Without big improvements is possible some optimization as explained here:
Current external sort
sorted_files = sorted files generated by previous steps F = count of partial sorted files f_cur_pos = position on file_f to read next block while !eof of sorted files { for each file in sorted_files (k) { // loop -a- new_block = read block from file f at pos f_cur_pos if( new_block < min_block){ min_block = new_block file_index = k } } increment f_cur_pos[file_index] write min_block to target_file }
the loop -a- at each iteration read one block from any files involved, at the end it read sequentially F blocks. In this way If we have to merge M elements, spreads in F files, the number of read is of M*F and the num of write is M. BUT always looking at the loop(a), at the next round, it read again F block but just one is changed, because at the previous loop only the f_cur_pos[file_index] is changed, and, is the position of the file from which the min was got. Therefore it's possible to avoid F reads at each loop, and just do F read at first loop and only one read in the followings. The F elements should be stored in memory.

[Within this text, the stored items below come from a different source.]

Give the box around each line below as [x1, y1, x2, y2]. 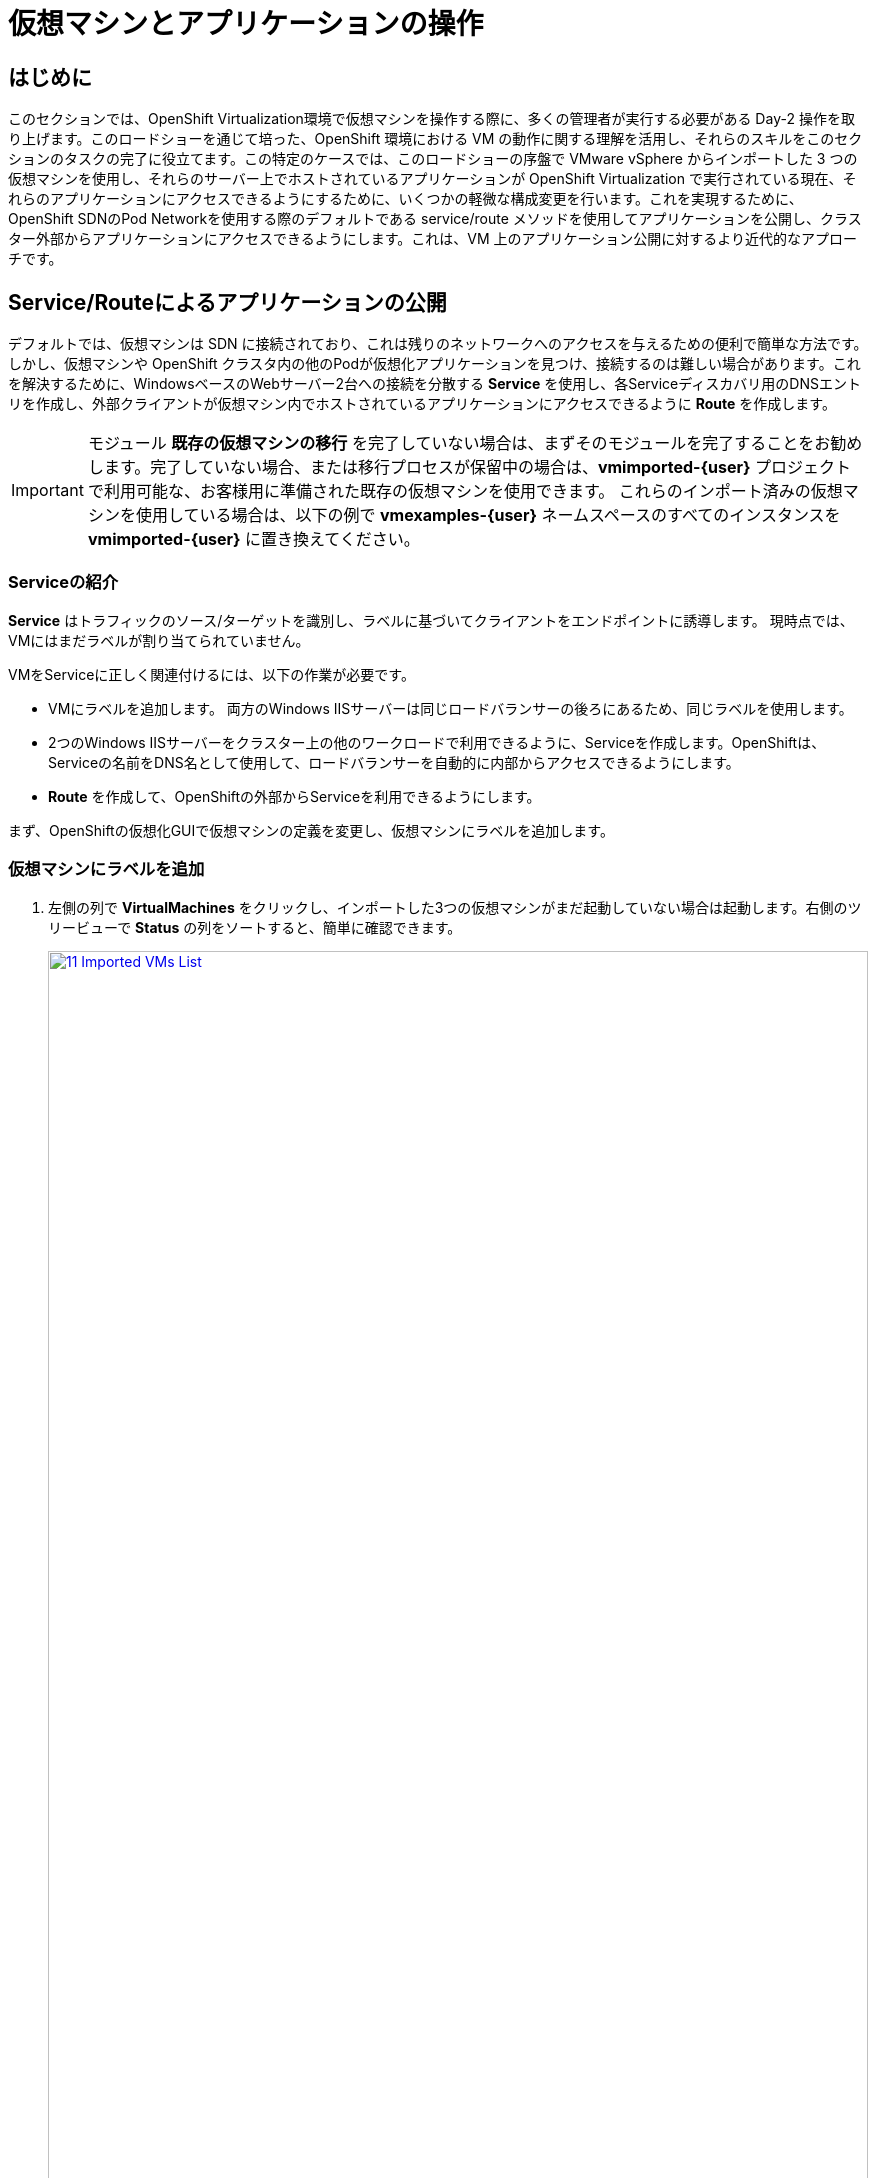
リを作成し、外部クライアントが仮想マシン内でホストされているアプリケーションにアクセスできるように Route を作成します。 [8, 395, 836, 413]
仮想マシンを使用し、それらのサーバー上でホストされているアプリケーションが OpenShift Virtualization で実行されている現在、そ [8, 170, 857, 188]
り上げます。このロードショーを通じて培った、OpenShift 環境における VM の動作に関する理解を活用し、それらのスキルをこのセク [8, 130, 863, 148]
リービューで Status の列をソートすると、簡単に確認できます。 [48, 918, 462, 936]
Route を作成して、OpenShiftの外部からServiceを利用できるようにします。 [48, 787, 541, 805]
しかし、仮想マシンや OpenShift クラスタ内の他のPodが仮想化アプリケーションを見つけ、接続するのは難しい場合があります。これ [8, 355, 861, 373]
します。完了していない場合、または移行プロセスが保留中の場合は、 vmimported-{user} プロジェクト [87, 457, 852, 478]
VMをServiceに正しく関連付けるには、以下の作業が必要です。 [8, 665, 415, 683]

In this case the number of read will be of F+M-1.
Levaragin on seastar framework
Bigsort work on a big file that cannot be stored in memory, the input is split in loadable partition to be processed in memory and produce intermediate sorted files. The final step of bigsort (phase 4) merge these files working mainly on the disk and loading in memory few elements. With seastar framework it should be possible a further level of partitioning of the input file and therefore process any partition on its shard. For example with a 4 core cpu, it's possible to have 4 shards and partitioning the file in 4 smallel files. At the end of bigsort on each shard we have a sorted file related to its input file (a partition of the origin file).

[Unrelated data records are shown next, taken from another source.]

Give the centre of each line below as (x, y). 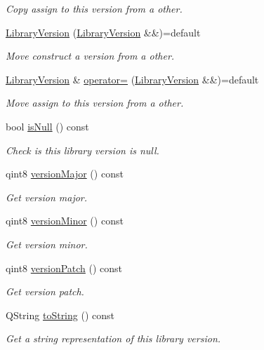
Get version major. (47, 197)
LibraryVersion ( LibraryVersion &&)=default (103, 32)
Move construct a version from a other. (90, 56)
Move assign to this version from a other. (95, 103)
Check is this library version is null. (82, 150)
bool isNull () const (47, 126)
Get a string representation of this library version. (113, 338)
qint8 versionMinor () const (65, 221)
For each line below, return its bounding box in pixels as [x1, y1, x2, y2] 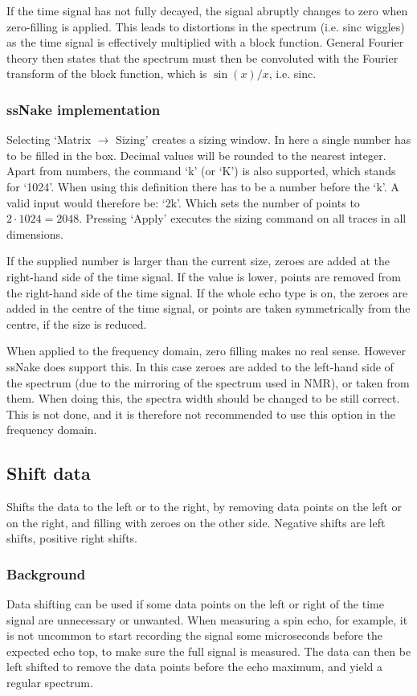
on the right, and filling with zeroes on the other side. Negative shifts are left [6, 514, 386, 530]
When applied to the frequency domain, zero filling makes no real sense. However [6, 342, 406, 359]
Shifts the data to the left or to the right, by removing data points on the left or [6, 498, 402, 515]
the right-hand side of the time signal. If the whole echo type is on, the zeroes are [6, 284, 408, 301]
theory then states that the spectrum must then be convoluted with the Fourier [6, 49, 399, 66]
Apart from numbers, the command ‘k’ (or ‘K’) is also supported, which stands [6, 162, 396, 179]
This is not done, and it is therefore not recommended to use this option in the [6, 405, 395, 422]
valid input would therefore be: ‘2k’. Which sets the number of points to [6, 194, 360, 211]

The advantage is that the algo works in parallel on any partition by its own cpu.
The drawback is that another step of merge is required to merge the results of each shard and this final task must be done on a single shard.

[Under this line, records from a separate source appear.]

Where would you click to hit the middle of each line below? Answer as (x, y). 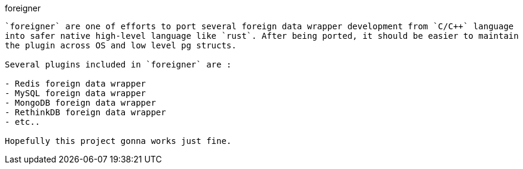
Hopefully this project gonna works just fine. (118, 141)
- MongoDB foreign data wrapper (80, 103)
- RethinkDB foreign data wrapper (85, 112)
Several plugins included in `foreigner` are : (118, 64)
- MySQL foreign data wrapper (76, 93)
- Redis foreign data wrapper (76, 84)
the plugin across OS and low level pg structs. (121, 45)
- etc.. (23, 122)

A possible optimization to avoid the drawback, but needs more info and investigation, could be to avoid this final merge and perform the k-way merge of any shard directly to the target file.
To better explain the algo, when any shard starts the phase 4, instead of write the min to its local file could send it to a coordinator. Coordinator is a shard that collect min blocks, and wait exactly ncore blocks before write the min to target file. Therefore the coordinator needs to receive data from other shards, the cost for share data must be evaluated. But I guess that this option invalidate the shared-nothing constraint.